• **What this task involves**:
Skip pictures in the listing below; copy exactly the lines from the one with "sample3_period3 [14, 158, 63, 166]" through the one with "team starts before", inclusive.

• **Provided information**:
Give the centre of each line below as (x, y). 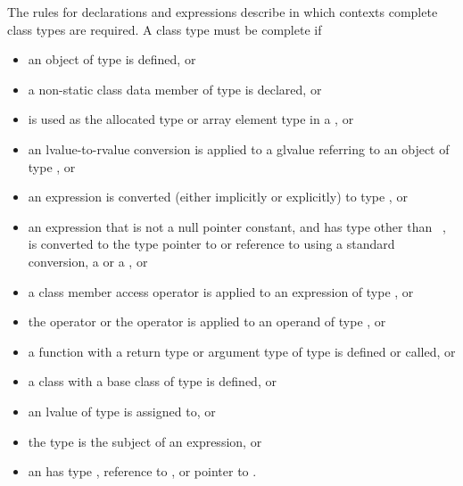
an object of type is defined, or (112, 59)
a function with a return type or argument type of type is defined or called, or (242, 351)
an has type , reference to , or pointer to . (142, 471)
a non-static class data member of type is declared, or (175, 89)
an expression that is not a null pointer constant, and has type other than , (237, 226)
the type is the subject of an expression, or (145, 441)
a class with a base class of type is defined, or (152, 381)
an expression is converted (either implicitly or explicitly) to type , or (218, 197)
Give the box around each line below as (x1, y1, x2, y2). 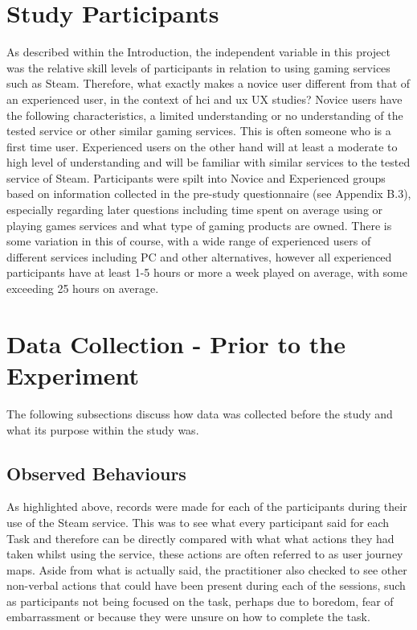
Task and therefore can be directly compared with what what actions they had (6, 529, 395, 546)
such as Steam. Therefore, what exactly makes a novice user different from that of (6, 75, 411, 92)
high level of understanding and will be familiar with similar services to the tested (6, 154, 411, 171)
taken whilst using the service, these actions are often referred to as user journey (6, 546, 403, 562)
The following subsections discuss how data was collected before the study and (6, 405, 393, 422)
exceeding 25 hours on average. (6, 280, 159, 297)
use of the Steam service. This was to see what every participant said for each (6, 513, 390, 530)
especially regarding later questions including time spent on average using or (6, 201, 383, 218)
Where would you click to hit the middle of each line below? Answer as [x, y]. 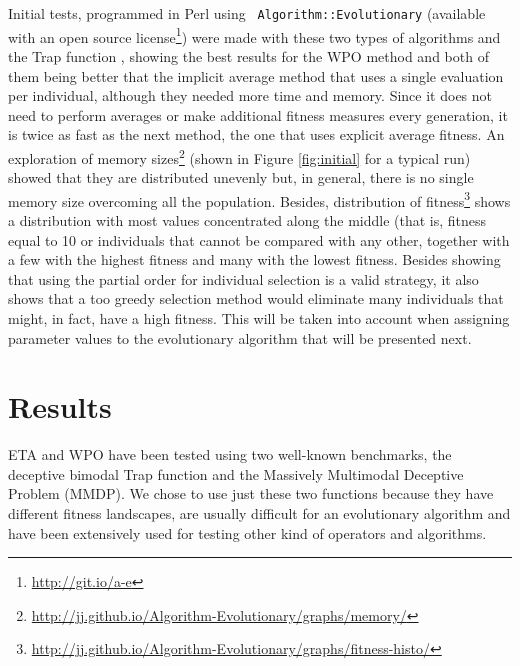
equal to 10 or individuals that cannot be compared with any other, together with [259, 239]
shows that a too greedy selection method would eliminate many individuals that [256, 298]
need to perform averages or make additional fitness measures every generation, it [258, 114]
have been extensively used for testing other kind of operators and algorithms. [247, 532]
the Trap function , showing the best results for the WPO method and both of [248, 55]
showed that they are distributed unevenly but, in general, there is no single [241, 177]
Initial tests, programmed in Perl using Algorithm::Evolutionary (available [247, 13]
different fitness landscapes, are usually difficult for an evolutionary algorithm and [259, 513]
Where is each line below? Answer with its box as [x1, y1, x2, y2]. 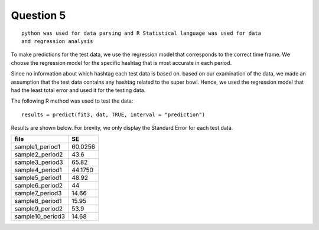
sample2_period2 [14, 150, 63, 159]
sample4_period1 [14, 166, 62, 174]
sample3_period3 [14, 158, 63, 166]
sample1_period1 [14, 143, 61, 151]
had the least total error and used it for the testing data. [11, 86, 146, 94]
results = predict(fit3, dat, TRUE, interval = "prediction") [21, 111, 206, 118]
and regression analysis [21, 38, 93, 44]
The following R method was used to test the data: [11, 97, 134, 104]
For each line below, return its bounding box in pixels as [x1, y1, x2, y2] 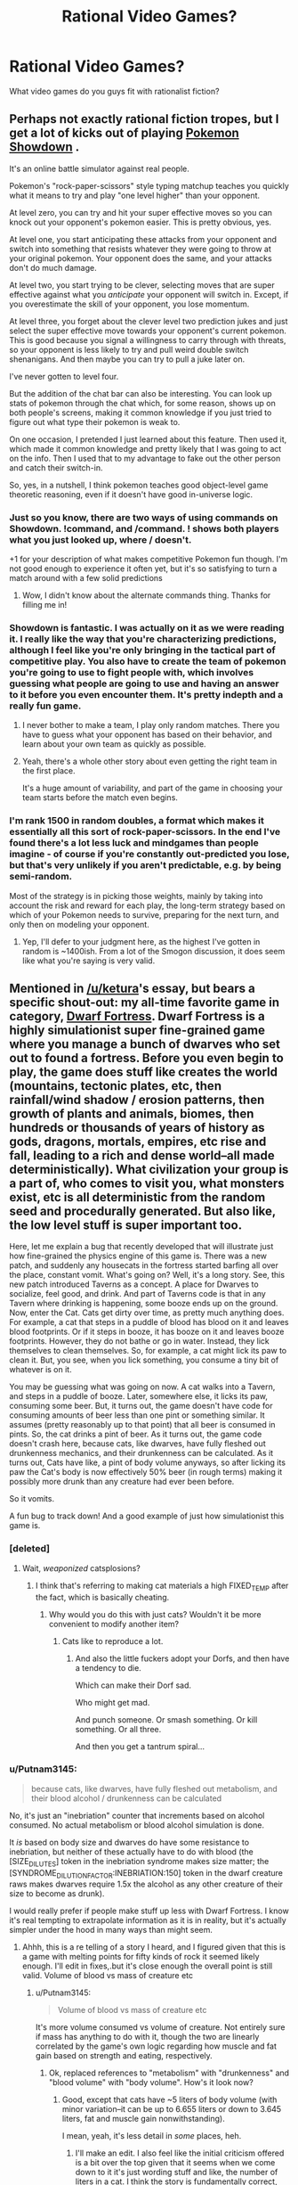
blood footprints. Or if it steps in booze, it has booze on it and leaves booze [9, 1326, 285, 1338]
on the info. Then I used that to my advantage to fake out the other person [9, 453, 281, 463]
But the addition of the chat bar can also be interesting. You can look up [9, 388, 273, 398]
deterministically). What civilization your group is [9, 1162, 289, 1177]
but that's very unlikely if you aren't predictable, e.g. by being [9, 859, 282, 872]
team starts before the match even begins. [21, 792, 178, 803]
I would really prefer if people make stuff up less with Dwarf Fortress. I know [9, 1905, 289, 1917]
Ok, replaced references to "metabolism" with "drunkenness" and [48, 2067, 290, 2078]
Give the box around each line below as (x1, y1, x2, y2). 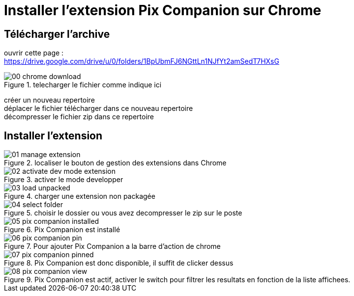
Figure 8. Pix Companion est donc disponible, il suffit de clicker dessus (4, 259, 234, 268)
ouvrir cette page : (4, 49, 64, 57)
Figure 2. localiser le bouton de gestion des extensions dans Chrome (4, 159, 227, 167)
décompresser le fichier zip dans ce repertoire (4, 112, 154, 121)
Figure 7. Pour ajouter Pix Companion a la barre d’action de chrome (4, 242, 221, 251)
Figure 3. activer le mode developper (4, 175, 123, 184)
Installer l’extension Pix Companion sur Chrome (4, 2, 322, 19)
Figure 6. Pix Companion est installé (4, 225, 120, 234)

• **Response to the exercise**:
sample3_period3 [14, 158, 63, 166]
sample1_period1 [14, 143, 61, 151]
had the least total error and used it for the testing data. [11, 86, 146, 94]
results = predict(fit3, dat, TRUE, interval = "prediction") [21, 111, 206, 118]
and regression analysis [21, 38, 93, 44]
The following R method was used to test the data: [11, 97, 134, 104]
For each line below, return its bounding box in pixels as [x1, y1, x2, y2] 
blood footprints. Or if it steps in booze, it has booze on it and leaves booze [9, 1326, 285, 1338]
on the info. Then I used that to my advantage to fake out the other person [9, 453, 281, 463]
But the addition of the chat bar can also be interesting. You can look up [9, 388, 273, 398]
deterministically). What civilization your group is [9, 1162, 289, 1177]
but that's very unlikely if you aren't predictable, e.g. by being [9, 859, 282, 872]
team starts before the match even begins. [21, 792, 178, 803]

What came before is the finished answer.